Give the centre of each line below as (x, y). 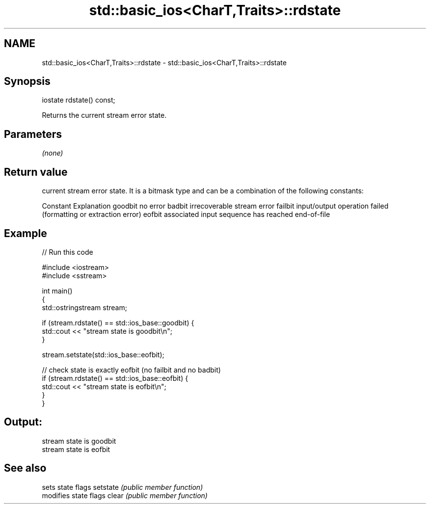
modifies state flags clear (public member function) (125, 495)
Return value (36, 172)
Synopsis (27, 81)
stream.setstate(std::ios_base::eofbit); (103, 354)
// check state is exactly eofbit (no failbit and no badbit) (131, 370)
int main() (57, 291)
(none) (53, 153)
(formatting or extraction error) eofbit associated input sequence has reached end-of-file (186, 214)
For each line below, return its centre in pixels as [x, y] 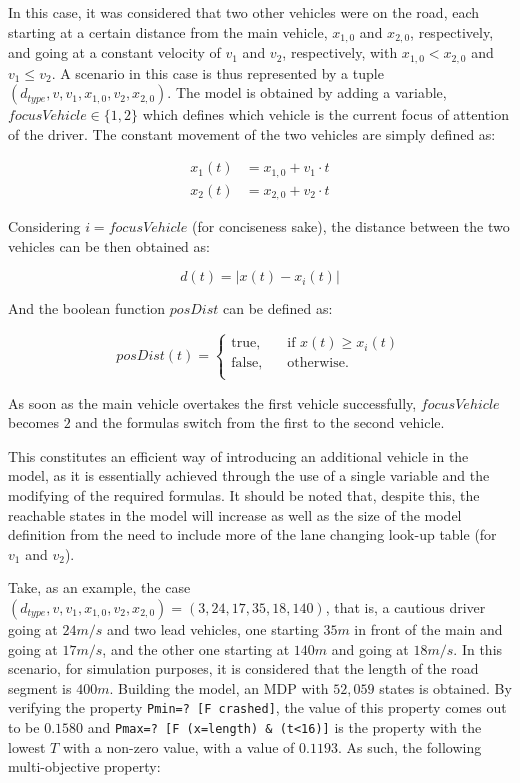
────────────────
▸ **Aim of the exercise**: Could you copy each line above exactly as written, minus any pictures?

▸ **Result for this exercise**:
Give the centre of each line below as (x, y). 
modifies state flags clear (public member function) (125, 495)
Return value (36, 172)
Synopsis (27, 81)
stream.setstate(std::ios_base::eofbit); (103, 354)
// check state is exactly eofbit (no failbit and no badbit) (131, 370)
int main() (57, 291)
(none) (53, 153)
(formatting or extraction error) eofbit associated input sequence has reached end-of-file (186, 214)
For each line below, return its centre in pixels as [x, y] 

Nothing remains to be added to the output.